YESAYA    
Edisi YESAYA   |   Bunda Maria   |   Santa & Santo   |   Doa & Devosi   |   Serba-Serbi Iman Katolik   |   Artikel   |   Anda Bertanya, Kami Menjawab
Identitas Imam dalam Perayaan Ekaristi
oleh: Romo Moses Beding, CSsR

Dalam Perayaan Misa Kamis Putih, 17 April 2003 di Gereja Basilika St. Petrus di Roma, Bapa Suci Yohanes Paulus II menandatangani surat ensiklik yang baru dengan judul “Ecclesia de Eucharistia” (L'Osservatore Romano, No. 17 (1190), 23 April 2003). Pada dasarnya dalam surat ensiklik yang terbaru ini, Paus kembali menekankan peran imam atau identitas imam dalam Perayaan Ekaristi. Tulisan ini mencoba melihat beberapa aspek dalam Perayaan Ekaristi kita di Indonesia, yang melemahkan atau mengaburkan identitas imam itu.

EKARISTI adalah sumber dan puncak seluruh hidup kristiani (LG 11). Sakramen-sakramen lainnya, begitu pula semua pelayanan gerejani serta karya kerasulan, berhubungan erat dengan Ekaristi Suci dan terarahkan kepadanya. Sebab dalam Ekaristi Suci tercakuplah seluruh kekayaan rohani Gereja, yakni Kristus sendiri, Paskah kita (PO 5).

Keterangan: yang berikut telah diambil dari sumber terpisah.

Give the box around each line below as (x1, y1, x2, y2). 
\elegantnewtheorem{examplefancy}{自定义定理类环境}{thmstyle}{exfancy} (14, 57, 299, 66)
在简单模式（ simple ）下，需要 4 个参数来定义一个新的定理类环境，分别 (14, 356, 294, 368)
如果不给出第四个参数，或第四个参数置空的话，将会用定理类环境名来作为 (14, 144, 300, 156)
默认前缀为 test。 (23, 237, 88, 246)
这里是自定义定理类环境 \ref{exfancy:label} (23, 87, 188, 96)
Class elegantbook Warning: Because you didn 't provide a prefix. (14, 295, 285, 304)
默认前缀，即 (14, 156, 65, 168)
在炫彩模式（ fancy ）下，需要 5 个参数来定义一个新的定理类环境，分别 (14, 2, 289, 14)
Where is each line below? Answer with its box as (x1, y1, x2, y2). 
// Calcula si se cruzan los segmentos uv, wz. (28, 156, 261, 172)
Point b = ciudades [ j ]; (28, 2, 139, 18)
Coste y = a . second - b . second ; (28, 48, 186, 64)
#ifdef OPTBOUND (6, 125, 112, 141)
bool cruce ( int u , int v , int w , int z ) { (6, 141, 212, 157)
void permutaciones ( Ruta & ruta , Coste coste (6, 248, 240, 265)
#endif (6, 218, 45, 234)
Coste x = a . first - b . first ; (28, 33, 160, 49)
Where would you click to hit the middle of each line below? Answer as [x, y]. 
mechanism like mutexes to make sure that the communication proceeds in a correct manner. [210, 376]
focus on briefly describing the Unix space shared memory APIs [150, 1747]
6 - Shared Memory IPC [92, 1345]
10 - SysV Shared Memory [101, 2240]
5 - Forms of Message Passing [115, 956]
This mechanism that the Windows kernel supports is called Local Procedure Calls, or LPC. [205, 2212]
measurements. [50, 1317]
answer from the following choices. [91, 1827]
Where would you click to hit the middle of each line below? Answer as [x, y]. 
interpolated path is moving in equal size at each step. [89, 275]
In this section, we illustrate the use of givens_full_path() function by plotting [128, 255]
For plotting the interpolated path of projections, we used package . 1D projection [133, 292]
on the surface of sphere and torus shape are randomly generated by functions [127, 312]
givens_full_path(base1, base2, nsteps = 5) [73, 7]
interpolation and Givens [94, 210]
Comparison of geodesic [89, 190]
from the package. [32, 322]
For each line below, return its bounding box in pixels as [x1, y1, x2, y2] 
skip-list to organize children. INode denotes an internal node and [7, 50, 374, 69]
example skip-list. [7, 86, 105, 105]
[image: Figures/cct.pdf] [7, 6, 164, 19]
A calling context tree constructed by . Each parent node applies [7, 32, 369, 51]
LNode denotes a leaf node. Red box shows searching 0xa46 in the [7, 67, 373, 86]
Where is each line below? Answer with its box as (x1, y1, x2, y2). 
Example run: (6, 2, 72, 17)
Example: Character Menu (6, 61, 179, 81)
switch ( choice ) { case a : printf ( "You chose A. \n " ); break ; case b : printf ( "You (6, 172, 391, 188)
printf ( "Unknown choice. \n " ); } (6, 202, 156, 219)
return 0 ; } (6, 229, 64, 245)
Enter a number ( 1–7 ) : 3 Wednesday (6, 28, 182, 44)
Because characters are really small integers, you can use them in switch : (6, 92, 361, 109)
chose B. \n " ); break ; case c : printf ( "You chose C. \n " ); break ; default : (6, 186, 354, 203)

Dokumen iman yang dikutip dari Lumen Gentium dan Presbyterorum Ordinis di atas mau mengedepankan figur utama dalam Perayaan Ekaristi yaitu KRISTUS sendiri. Katekismus Gereja Katolik (KGK) bahkan menegaskan, “Kristus sendiri Imam Agung Abadi Perjanjian Baru, mempersembahkan kurban Ekaristi melalui pelayanan imam. Demikian juga Kristus sendirilah yang menjadi bahan persembahan dalam kurban Ekaristi. Ia sendiri sungguh hadir dalam rupa roti dan anggur (Nr. 1410). Hanya para imam yang ditahbiskan secara sah, dapat memimpin upacara Ekaristi dan mengkonsekrir roti dan anggur supaya menjadi tubuh dan darah Kristus (Nr.1411).

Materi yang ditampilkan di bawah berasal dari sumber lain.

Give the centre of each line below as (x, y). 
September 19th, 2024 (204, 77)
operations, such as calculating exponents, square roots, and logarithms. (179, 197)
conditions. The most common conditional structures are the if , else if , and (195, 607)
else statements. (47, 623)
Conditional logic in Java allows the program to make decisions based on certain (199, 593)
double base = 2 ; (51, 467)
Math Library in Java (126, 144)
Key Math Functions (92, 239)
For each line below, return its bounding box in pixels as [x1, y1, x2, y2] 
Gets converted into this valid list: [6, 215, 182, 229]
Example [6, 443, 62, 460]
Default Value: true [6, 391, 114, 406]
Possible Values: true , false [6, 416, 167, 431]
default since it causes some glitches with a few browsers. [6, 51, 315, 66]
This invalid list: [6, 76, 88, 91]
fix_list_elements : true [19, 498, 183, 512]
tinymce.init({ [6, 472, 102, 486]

Rasa-rasanya dalam dasawarsa terakhir ini, identitas imam sebagai pemimpin dalam upacara Ekaristi, pendulum bergerak dari satu ekstrem ke ekstrem yang lain. Kalau dalam Perayaan Ekaristi sebelum Konsili Vatikan II umat dalam posisi pasif, seolah penonton dalam Misa, sekarang menjadi super aktif, malah nongol bersuara dalam DOA SYUKUR AGUNG (DSA), yang sangat kontroversial sampai sekarang. Konon sudah dibicarakan di tingkat KWI, tetapi tetap belum jelas “pembagian tugas” imam dan umat dalam DSA. Dalam suatu pertemuan dengan Ketua KWI dulu (Mgr. Hadisumarto, O.Carm) pada kesempatan pentahbisan imam di Weetebula, Sumba, pernah relevansi keikutsertaan umat dalam DSA dipertanyakan, tetapi pertanyaan “ditampung”. Kemudian keluar suatu kebijaksanaan dari yang berwewenang: daerah atau tempat yang sudah terlanjur menggalakkan dialog imam-umat dalam DSA biarlah berjalan terus, yang lain pada “status quo”. Imam adalah pemimpin Perayaan Ekaristi, maka DSA itu adalah tugasnya. Akibatnya ada imam yang tetap konsisten dengan keyakinannya dan kesadarannya sebagai Pemimpin Ekaristi, tidak mengundang umat untuk atau dalam DSA yang dialogis, sementara yang lain mengundang keikutsertaan umat. Dengan demikian suatu “kebingungan” berjalan dengan damai sampai sekarang. Di Jawa, ada juga hal lain yang menarik. Penulis pernah menghadiri suatu Perayaan Ekaristi dimana imam dan umat bersama-sama mengucapkan “Doa Pembukaan” dan “Doa Penutup”, bahkan bacaan Injil pun dibacakan bersama-sama, sehingga hampir seluruh perayaan menjadi ajang lomba kecepatan membaca teks, dan suasananya menjadi ramai. Dan mungkin ada keanehan lain yang tidak sempat direkam oleh penulis. Tetapi semua itu merupakan akibat dari peluang yang diberikan untuk meningkatkan partisipasi umat dalam Ekaristi.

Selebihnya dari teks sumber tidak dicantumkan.